A WORKER who went on holiday returned to find his belongings thrown out.
Senior union shop steward Paul Bragg had led the fight to save Remploy’s Wallasey Central Cutting Unit (CCU), which employs disabled people.
The factory closed earlier this month – more than three weeks earlier than expected – after it was axed as part of cost-cutting measures by the company.
But Paul Bragg, said he returned from holiday on Sunday to be told all his personal effects and years of union paperwork stored in his work locker had been thrown out.
He said: “I’ve been fighting for five years to save the Central Cutting Unit, and after I had my final consultation and they said the factory would close on March 31, I decided to get away from it for a bit, and take a holiday.
“I had hoped to be able to come back and finish off whatever needed to be done in the last two weeks of March, and say goodbye to people I had worked with, some for 20 years.
“Instead I got a text while I was away saying they had brought the closure forward and shut the factory, sending people home on March 6.”
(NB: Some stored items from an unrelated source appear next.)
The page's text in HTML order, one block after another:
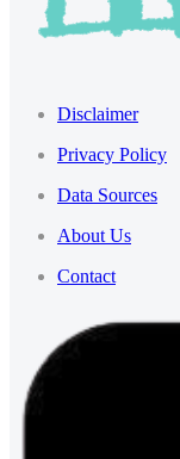
Disclaimer
Privacy Policy
Data Sources
About Us
Contact
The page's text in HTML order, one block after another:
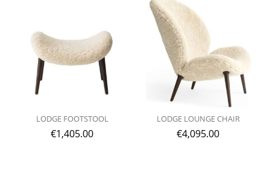
LODGE FOOTSTOOL
€1,405.00
LODGE LOUNGE CHAIR
€4,095.00
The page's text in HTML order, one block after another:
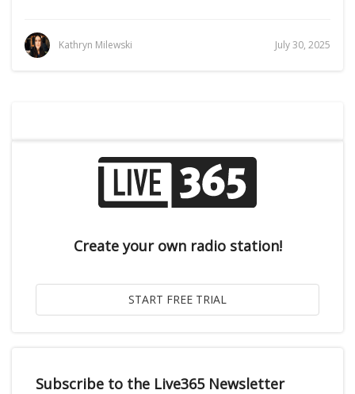
Kathryn Milewski July 30, 2025
Create your own radio station!
Subscribe to the Live365 Newsletter
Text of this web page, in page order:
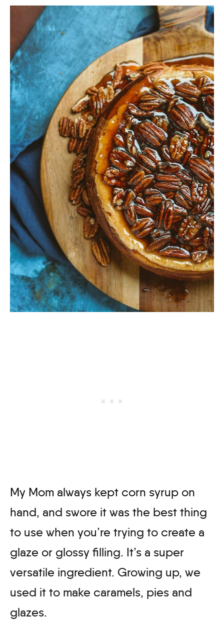
My Mom always kept corn syrup on
hand, and swore it was the best thing
to use when you’re trying to create a
glaze or glossy filling. It’s a super
versatile ingredient. Growing up, we
used it to make caramels, pies and
glazes.
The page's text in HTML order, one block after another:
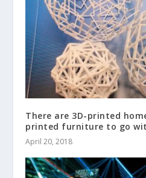
There are 3D-printed
printed furniture to go
April 20, 2018
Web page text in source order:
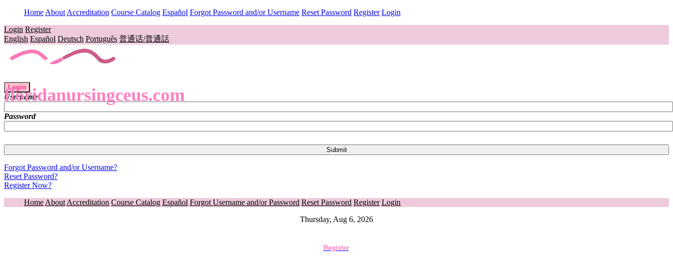
Home About Accreditation Course Catalog Español Forgot Password and/or Username Reset Password Register Login
Login Register
English Español Deutsch Português 普通话/普通話
floridanursingceus.com
Login
Username
Password
Forgot Password and/or Username?
Reset Password?
Register Now?
Home About Accreditation Course Catalog Español Forgot Username and/or Password Reset Password Register Login
Thursday, Aug 6, 2026
Register
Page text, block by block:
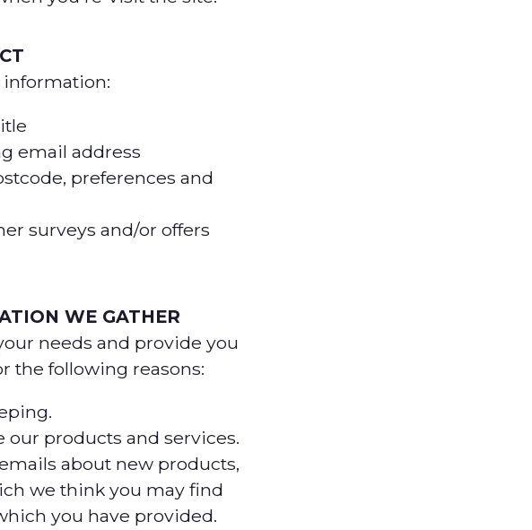
email address
preferences and
surveys and/or offers
WE GATHER
needs and provide you
the following reasons:
products and services.
about new products,
we think you may find
you have provided.
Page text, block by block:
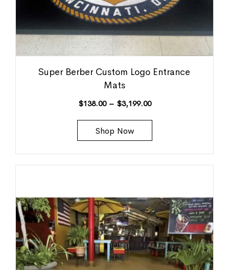
Super Berber Custom Logo Entrance
Mats
$138.00 – $3,199.00
Shop Now
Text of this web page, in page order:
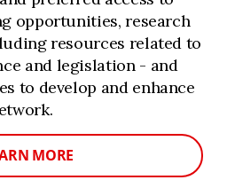
opportunities, research
resources related to
and legislation - and
to develop and enhance
MORE
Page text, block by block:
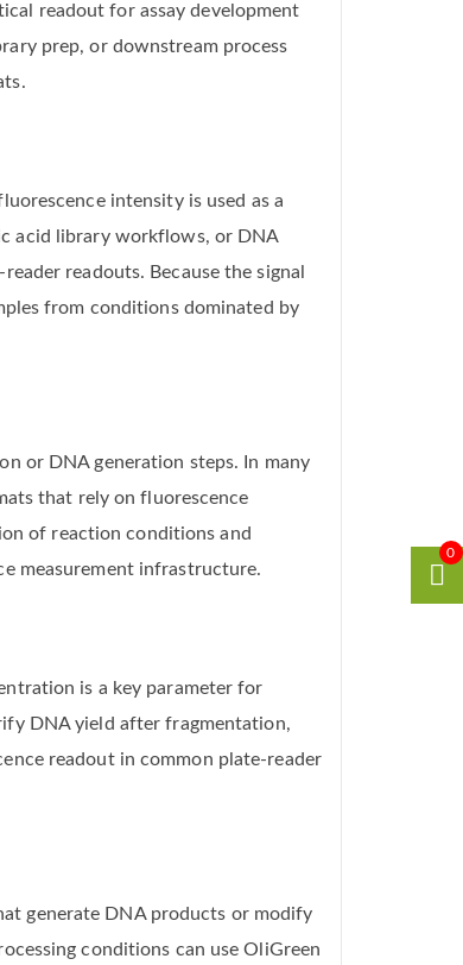
readout for assay development
prep, or downstream process
intensity is used as a
acid library workflows, or DNA
readouts. Because the signal
from conditions dominated by
or DNA generation steps. In many
that rely on fluorescence
of reaction conditions and
measurement infrastructure.
is a key parameter for
DNA yield after fragmentation,
readout in common plate-reader
generate DNA products or modify
conditions can use OliGreen
0
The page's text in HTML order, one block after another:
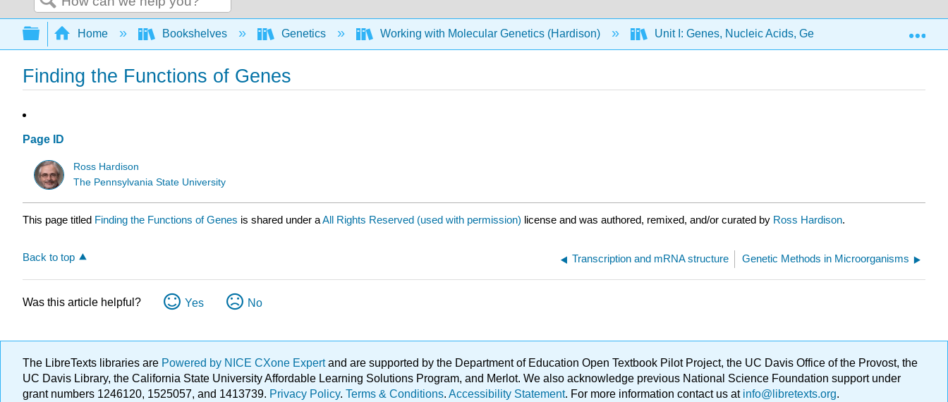
Search
Expand/collapse global hierarchy
Home Bookshelves Genetics Working with Molecular Genetics (Hardison) Unit I: Genes, Nucleic Acids, Genomes and Chromosomes
Finding the Functions of Genes
Page ID
Ross Hardison
The Pennsylvania State University
This page titled Finding the Functions of Genes is shared under aAll Rights Reserved (used with permission) license and was authored, remixed, and/or curated by Ross Hardison.
Back to top Transcription and mRNA structure Genetic Methods in Microorganisms
Was this article helpful? Yes No
The LibreTexts libraries are Powered by NICE CXone Expertand are supported by the Department of Education Open Textbook Pilot Project, the UC Davis Office of the Provost, the
UC Davis Library, the California State University Affordable Learning Solutions Program, and Merlot. We also acknowledge previous National Science Foundation support under
grant numbers 1246120, 1525057, and 1413739. Privacy Policy. Terms & Conditions. Accessibility Statement. For more information contact us atinfo@libretexts.org.
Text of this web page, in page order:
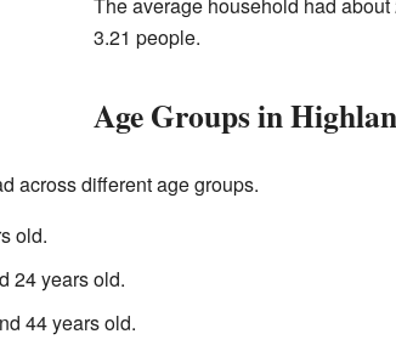
3.21 people.
Age Groups in
across different age groups.
old.
24 years old.
44 years old.
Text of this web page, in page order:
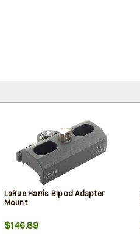
LaRue Harris Bipod Adapter
Mount
$146.89
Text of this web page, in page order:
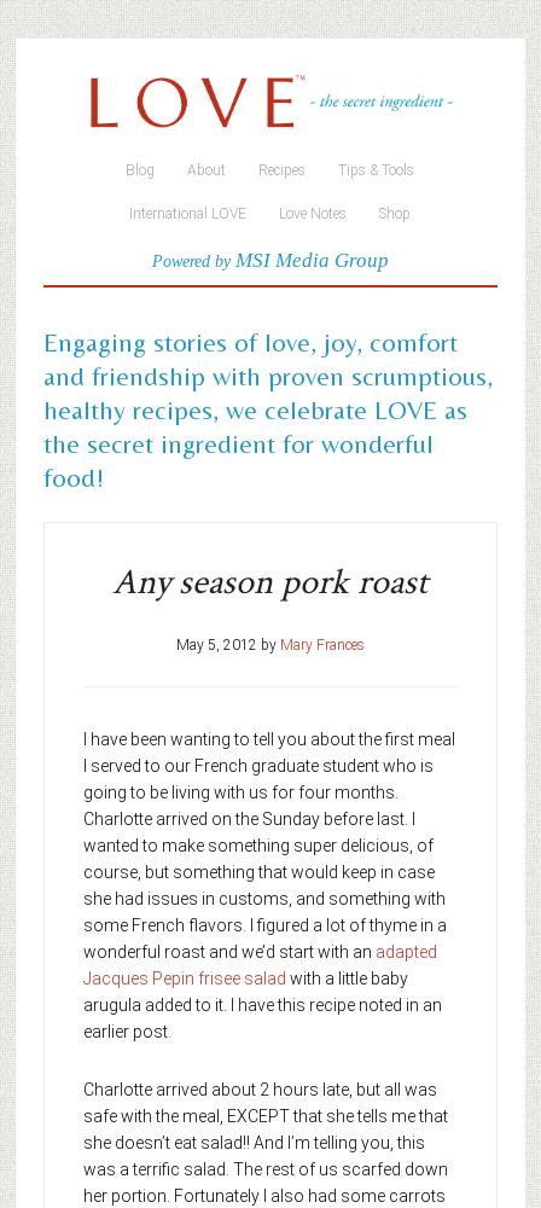
Blog About Recipes Tips & Tools
International LOVE Love Notes Shop
Powered byMSI Media Group
Engaging stories of love, joy, comfort
and friendship with proven scrumptious,
healthy recipes, we celebrate LOVE as
the secret ingredient for wonderful
food!
Any season pork roast
May 5, 2012 by Mary Frances
I have been wanting to tell you about the first meal
I served to our French graduate student who is
going to be living with us for four months.
Charlotte arrived on the Sunday before last. I
wanted to make something super delicious, of
course, but something that would keep in case
she had issues in customs, and something with
some French flavors. I figured a lot of thyme in a
wonderful roast and we’d start with an adapted
Jacques Pepin frisee salad with a little baby
arugula added to it. I have this recipe noted in an
earlier post.
Charlotte arrived about 2 hours late, but all was
safe with the meal, EXCEPT that she tells me that
she doesn’t eat salad!! And I’m telling you, this
was a terrific salad. The rest of us scarfed down
her portion. Fortunately I also had some carrots
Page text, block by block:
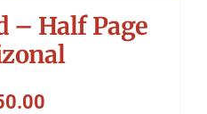
– Half Page
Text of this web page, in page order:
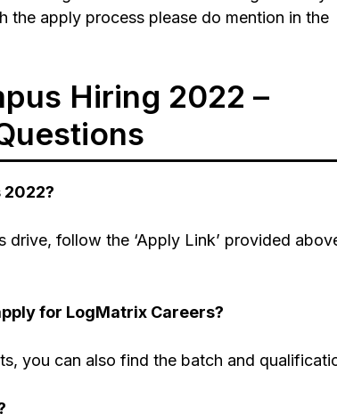
the apply process please do mention in the
Hiring 2022 –
2022?
follow the ‘Apply Link’ provided
for LogMatrix Careers?
you can also find the batch and
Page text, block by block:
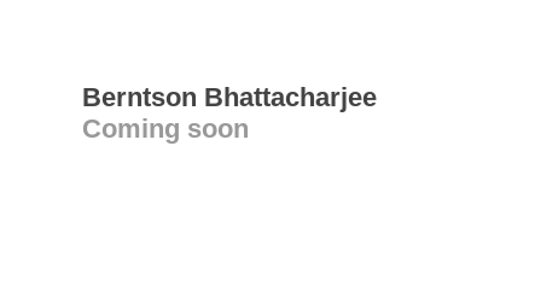
Berntson Bhattacharjee
Coming soon
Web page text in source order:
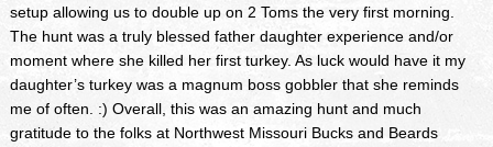
setup allowing us to double up on 2 Toms the very first morning.
The hunt was a truly blessed father daughter experience and/or
moment where she killed her first turkey. As luck would have it my
daughter’s turkey was a magnum boss gobbler that she reminds
me of often. :) Overall, this was an amazing hunt and much
gratitude to the folks at Northwest Missouri Bucks and Beards
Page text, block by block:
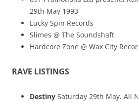
29th May 1993
Lucky Spin Records
Slimes @ The Soundshaft
Hardcore Zone @ Wax City
RAVE LISTINGS
Destiny Saturday 29th May. All
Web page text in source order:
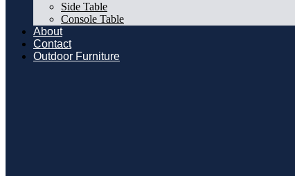
Side Table
Console Table
About
Contact
Outdoor Furniture
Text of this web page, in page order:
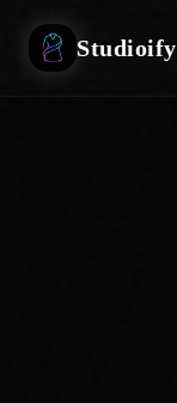
Studioify
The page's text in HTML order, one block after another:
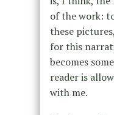
of the work:
these
for this
becomes
reader is
with me.

His locker was a larger container in which he stored his work clothes as well as union-related paperwork and other personal items, including some he described as “quite expensive”.
He said he contacted the company on Monday to be told “everything had been thrown away”.
He said: “I’ve given 20 years of loyal service to this company and for them to treat me like this – I’m quivering with anger. They knew I was on holiday.
“They should have given me the opportunity to come down and get my things – it was only a matter of a few days.”
Local councillor Leah Fraser, who has supported the campaign to save the factory, said Remploy management have treated the 43 workers at the CCU in Wallasey “with complete contempt since the closure was announced”. She added: “They should have been treated with more dignity than this. However, nothing that this Government does or Remploy bosses do, would surprise me now.”
According to Remploy, of the 40 employees at the CCU, four transferred to the other Birkenhead site, 22 took voluntary redundancy, 13 took early retirement and there was one compulsory redundancy of a non-disabled employee.
Industrial action was held by Remploy workers facing factory closures throughout February in protest at the closure plans.
They were furious at the decision made by former Work and Pensions Secretary Peter Hain, who at first appeared to put a block on the closures during last year’s Labour Party conference, stating there would be no closures without ministerial approval.
But late last year it was announced 28 plants employing more than 1,600 workers would close.